Impostor Syndrome Defined
Imposter phenomenon (IP), also known as imposter syndrome, fraud syndrome, or the imposter experience, is typically defined broadly as a phenomenon “based on intense, secret feelings of fraudulence… specifically, pertaining to success and achievement”[i]. It was first proposed as a concept by Clance and Imes in 1978.[ii] According to a study published in the Harvard Business review and evidence reported by Adam Grant in his book “Think Again”, imposter syndrome disproportionately affects not only high achieving people, but also women and minorities.[iii] For the discussion here, we will define imposter syndrome simply as a collection of feelings of inadequacy that negatively impact leader behavior despite relevant success.[iv]
The reality of Impostor Syndrome is that everyone, leader or not, feels like an impostor at one point or another.
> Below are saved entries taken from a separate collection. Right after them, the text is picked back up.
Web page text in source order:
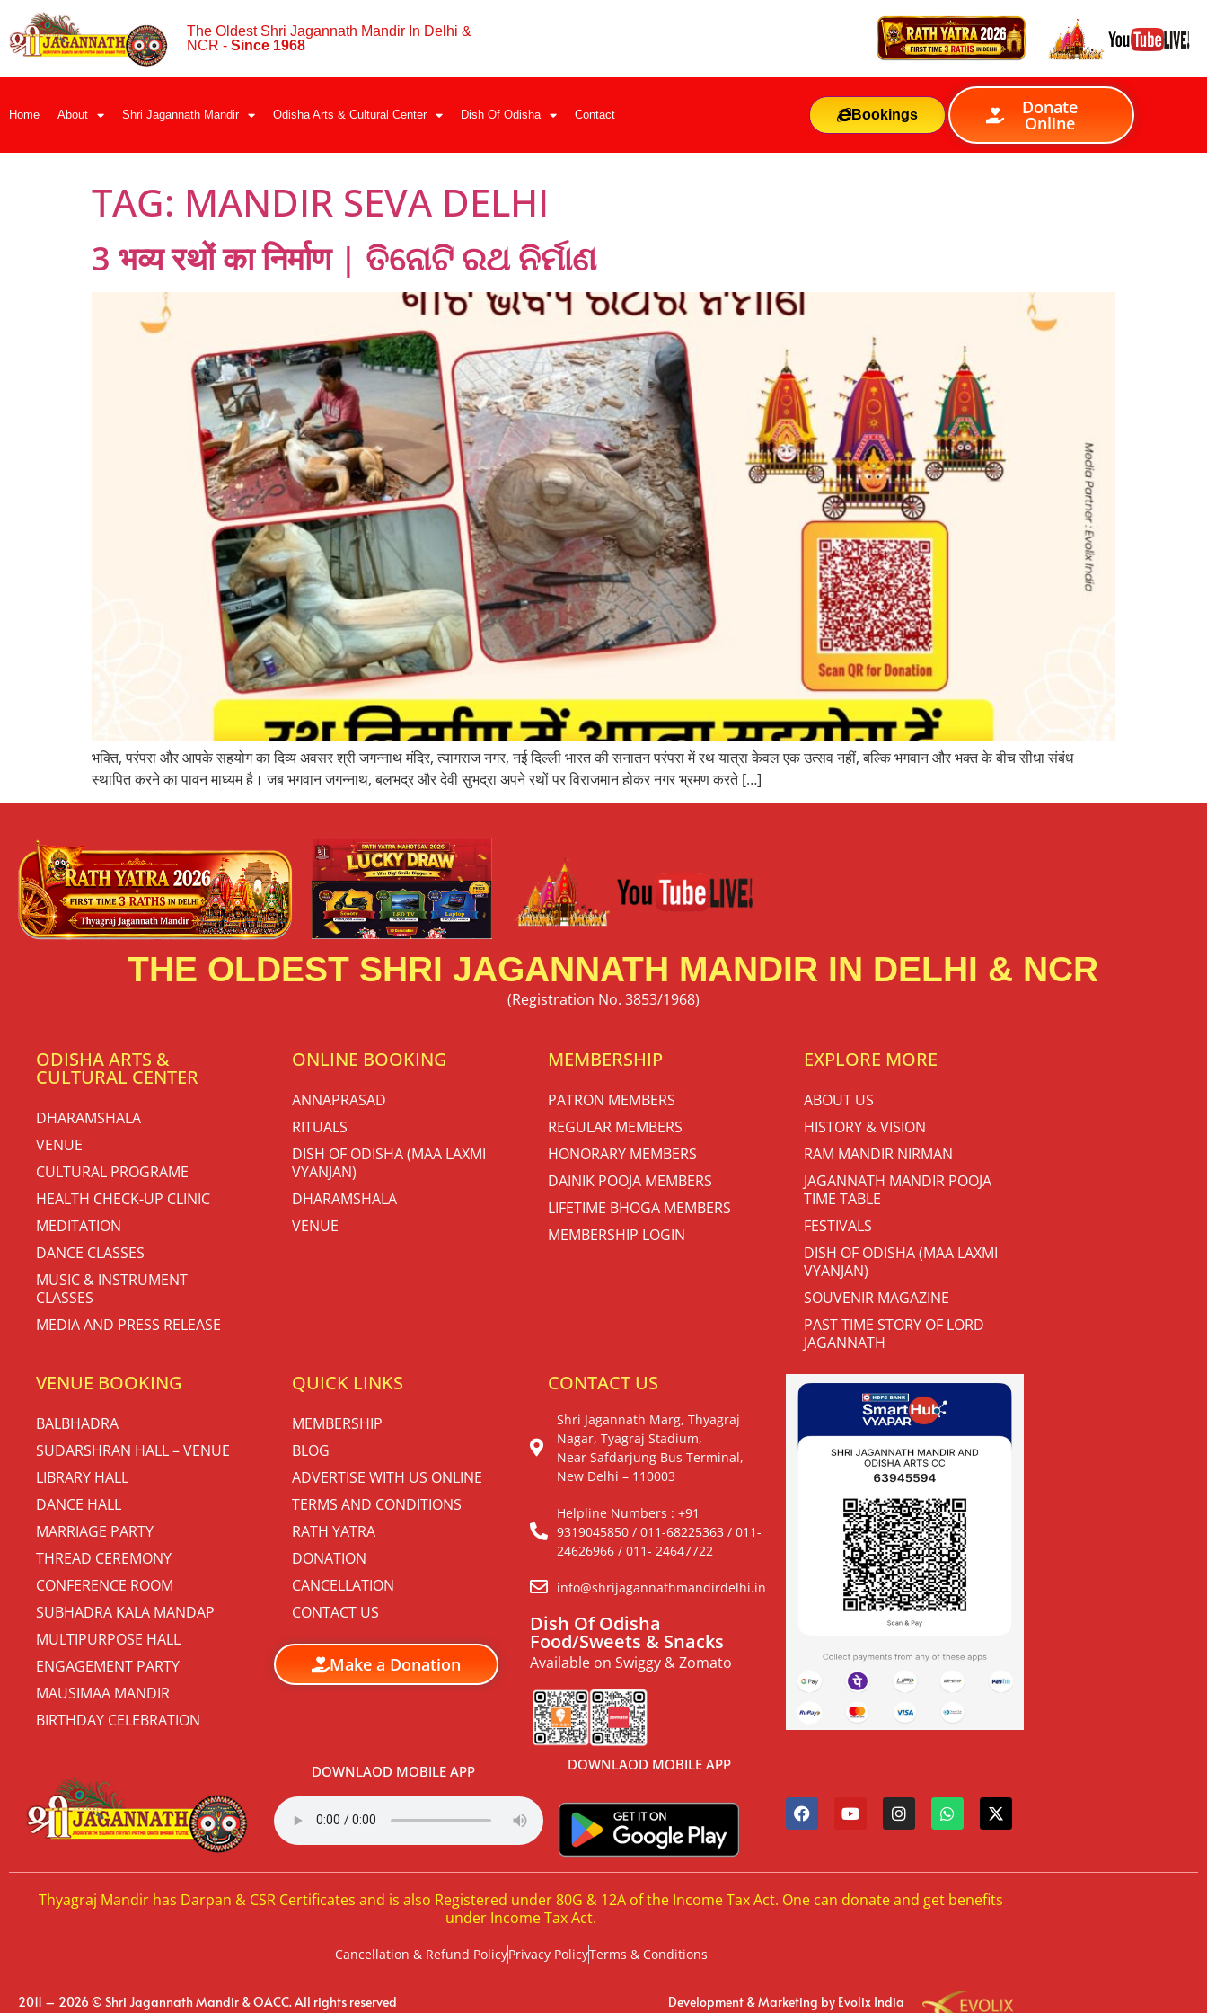
The Oldest Shri Jagannath Mandir In Delhi &
NCR - Since 1968
Home About Shri Jagannath Mandir Odisha Arts & Cultural Center Dish Of Odisha Contact Bookings Donate
Online
TAG: MANDIR SEVA DELHI
3 भव्य रथों का निर्माण | ତିନୋଟି ରଥ ନିର୍ମାଣ
भक्ति, परंपरा और आपके सहयोग का दिव्य अवसर श्री जगन्नाथ मंदिर, त्यागराज नगर, नई दिल्ली भारत की सनातन परंपरा में रथ यात्रा केवल एक उत्सव नहीं, बल्कि भगवान और भक्त के बीच सीधा संबंध
स्थापित करने का पावन माध्यम है। जब भगवान जगन्नाथ, बलभद्र और देवी सुभद्रा अपने रथों पर विराजमान होकर नगर भ्रमण करते […]
THE OLDEST SHRI JAGANNATH MANDIR IN DELHI & NCR
(Registration No. 3853/1968)
ODISHA ARTS &
CULTURAL CENTER
DHARAMSHALA
VENUE
CULTURAL PROGRAME
HEALTH CHECK-UP CLINIC
MEDITATION
DANCE CLASSES
MUSIC & INSTRUMENT
CLASSES
MEDIA AND PRESS RELEASE
ONLINE BOOKING
ANNAPRASAD
RITUALS
DISH OF ODISHA (MAA LAXMI
VYANJAN)
DHARAMSHALA
VENUE
MEMBERSHIP
PATRON MEMBERS
REGULAR MEMBERS
HONORARY MEMBERS
DAINIK POOJA MEMBERS
LIFETIME BHOGA MEMBERS
MEMBERSHIP LOGIN
EXPLORE MORE
ABOUT US
HISTORY & VISION
RAM MANDIR NIRMAN
JAGANNATH MANDIR POOJA
TIME TABLE
FESTIVALS
DISH OF ODISHA (MAA LAXMI
VYANJAN)
SOUVENIR MAGAZINE
PAST TIME STORY OF LORD
JAGANNATH
VENUE BOOKING
BALBHADRA
SUDARSHRAN HALL – VENUE
LIBRARY HALL
DANCE HALL
MARRIAGE PARTY
THREAD CEREMONY
CONFERENCE ROOM
SUBHADRA KALA MANDAP
MULTIPURPOSE HALL
ENGAGEMENT PARTY
MAUSIMAA MANDIR
BIRTHDAY CELEBRATION
QUICK LINKS
MEMBERSHIP
BLOG
ADVERTISE WITH US ONLINE
TERMS AND CONDITIONS
RATH YATRA
DONATION
CANCELLATION
CONTACT US
Make a Donation
CONTACT US
Shri Jagannath Marg, Thyagraj
Nagar, Tyagraj Stadium,
Near Safdarjung Bus Terminal,
New Delhi – 110003
Helpline Numbers : +91
9319045850 / 011-68225363 / 011-
24626966 / 011- 24647722
info@shrijagannathmandirdelhi.in
Dish Of Odisha
Food/Sweets & Snacks
Available on Swiggy & Zomato
DOWNLAOD MOBILE APP DOWNLAOD MOBILE APP
Thyagraj Mandir has Darpan & CSR Certificates and is also Registered under 80G & 12A of the Income Tax Act. One can donate and get benefits
under Income Tax Act.
Cancellation & Refund PolicyPrivacy PolicyTerms & Conditions
2011 – 2026 © Shri Jagannath Mandir & OACC. All rights reserved Development & Marketing by Evolix India

As we progress in our personal and professional lives in a highly ambiguous, complex, and seemingly unforgiving world, we will repeatedly encounter situations we are not prepared to deal with. New challenges arise, and if we are working outside of our comfort zone it is natural to feel uneasy, wary, and possibly even unqualified. These situations should be treated as opportunities to grow, mature, and build upon our experiences, knowledge, and skills – a growth zone. In Nine Ways to Fight Impostor Syndrome,[v] there are steps leaders can take individually to keep impostor syndrome in check.
Reflections on Impostor Syndrome
We also want to provide a few of our reflections on how we have dealt with impostor syndrome in our own lives. Frankly, an article like this would be incomplete without a certain level of author openness on the topic.
CPT Moyeno: Earlier this year, I returned to the United States Military Academy (USMA) at West Point to complete my graduate studies as a member of the Eisenhower Leader Development Program. This program collaborates with the Department of Behavioral Sciences and Leadership and Teachers College, Columbia University, to equip USMA Tactical Officers with the science of leading and developing organizations. Upon arriving at USMA for my “fifth year,” I was met with a rush of emotion I last felt thirteen years prior when I reported to USMA for the first time. These intense feelings were of fraudulence, self-doubt, and unworthiness. As these feelings and thoughts crept to my mind, I did what I did thirteen years ago, and I reflected. I reflected on my journey and the many obstacles that I overcame to arrive at this point. I remembered the sacrifices my loved ones made to assist me on my journey. I thought of the fantastic opportunity that I had in front of me. I thought about the unrealized potential I have to make my contribution. I was not an unwanted impostor; I was a welcomed and valued part of the team.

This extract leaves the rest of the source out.